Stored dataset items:

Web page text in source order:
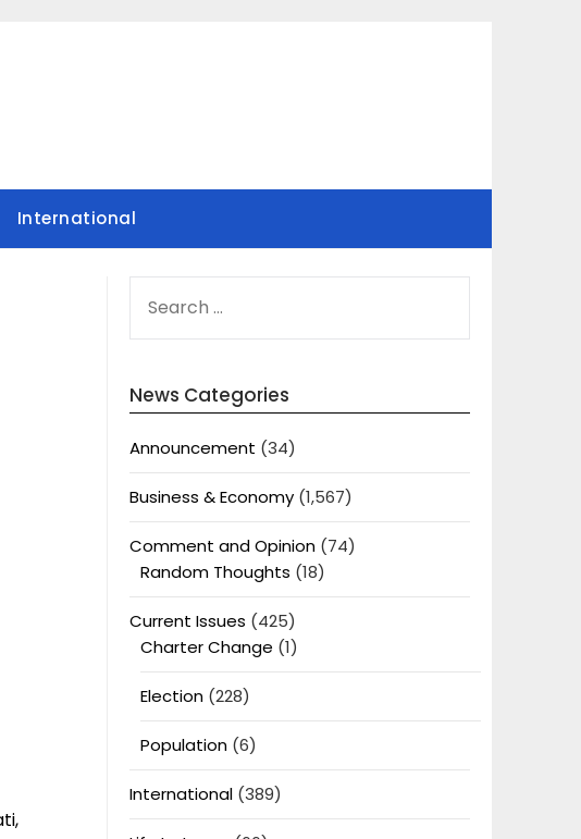
International
FOR:
News Categories
Announcement (34)
Business & Economy(1,567)
Comment and Opinion(74)
Random Thoughts (18)
Current Issues (425)
Charter Change (1)
Election(228)
Population(6)
International(389)
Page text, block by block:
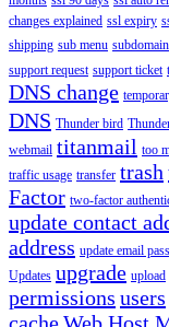
changes explained ssl expiry
shipping sub menu subdomain
support request support ticket
DNS change
DNS Thunder bird
webmail titanmail too
traffic usage transfer trash
Factor two-factor
update contact
address update email
Updates upgrade upload
permissions users
cacheWeb Host
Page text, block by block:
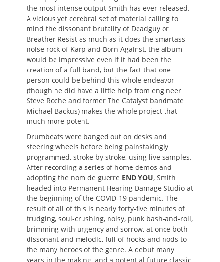
the most intense output Smith has ever released.
A vicious yet cerebral set of material calling to
mind the dissonant brutality of Deadguy or
Breather Resist as much as it does the smartass
noise rock of Karp and Born Against, the album
would be impressive even if it had been the
creation of a full band, but the fact that one
person could be behind this whole endeavor
(though he did have a little help from engineer
Steve Roche and former The Catalyst bandmate
Michael Backus) makes the whole project that
much more potent.
Drumbeats were banged out on desks and
steering wheels before being painstakingly
programmed, stroke by stroke, using live samples.
After recording a series of home demos and
adopting the nom de guerre END YOU, Smith
headed into Permanent Hearing Damage Studio at
the beginning of the COVID-19 pandemic. The
result of all of this is nearly forty-five minutes of
trudging, soul-crushing, noisy, punk bash-and-roll,
brimming with urgency and sorrow, at once both
dissonant and melodic, full of hooks and nods to
the many heroes of the genre. A debut many
years in the making, and a potential future classic
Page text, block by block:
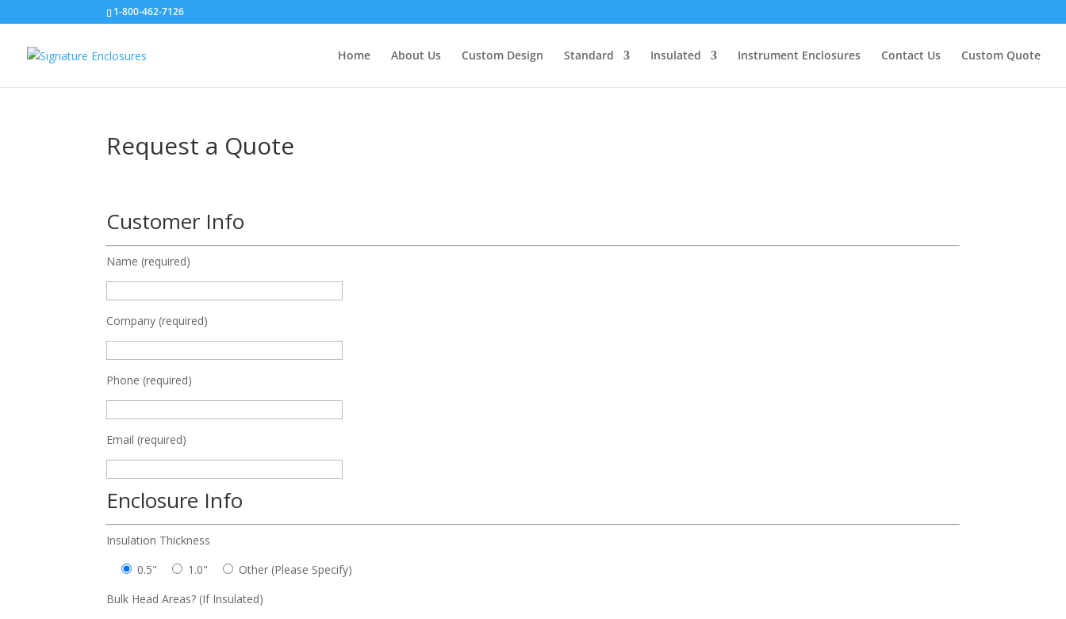
1-800-462-7126
Home About Us Custom Design Standard Insulated Instrument Enclosures Contact Us Custom Quote
Request a Quote
Customer Info
Name (required)
Company (required)
Phone (required)
Email (required)
Enclosure Info
Insulation Thickness
0.5"
1.0"
Other (Please Specify)
Bulk Head Areas? (If Insulated)
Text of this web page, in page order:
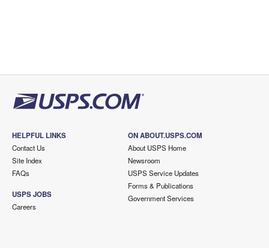
HELPFUL LINKS
Contact Us
Site Index
FAQs
USPS JOBS
Careers
ON ABOUT.USPS.COM
About USPS Home
Newsroom
USPS Service Updates
Forms & Publications
Government Services
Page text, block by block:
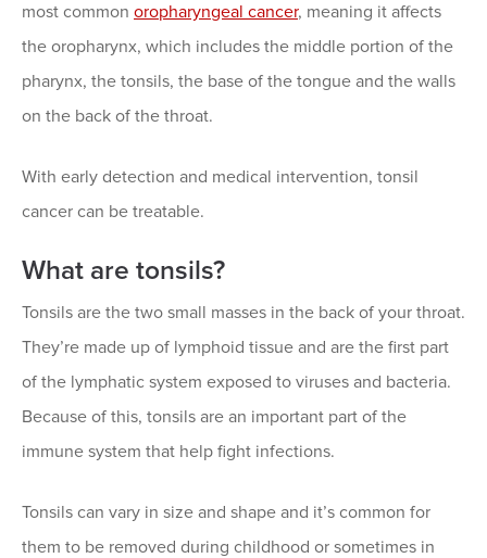
most common oropharyngeal cancer, meaning it affects
the oropharynx, which includes the middle portion of the
pharynx, the tonsils, the base of the tongue and the walls
on the back of the throat.
With early detection and medical intervention, tonsil
cancer can be treatable.
What are tonsils?
Tonsils are the two small masses in the back of your throat.
They’re made up of lymphoid tissue and are the first part
of the lymphatic system exposed to viruses and bacteria.
Because of this, tonsils are an important part of the
immune system that help fight infections.
Tonsils can vary in size and shape and it’s common for
them to be removed during childhood or sometimes in

PROBLEM STATEMENT ▸
Whenever a line above includes "dissonant", copy it in full.

OUTPUT OF THE TASK ▸
mind the dissonant brutality of Deadguy or
dissonant and melodic, full of hooks and nods to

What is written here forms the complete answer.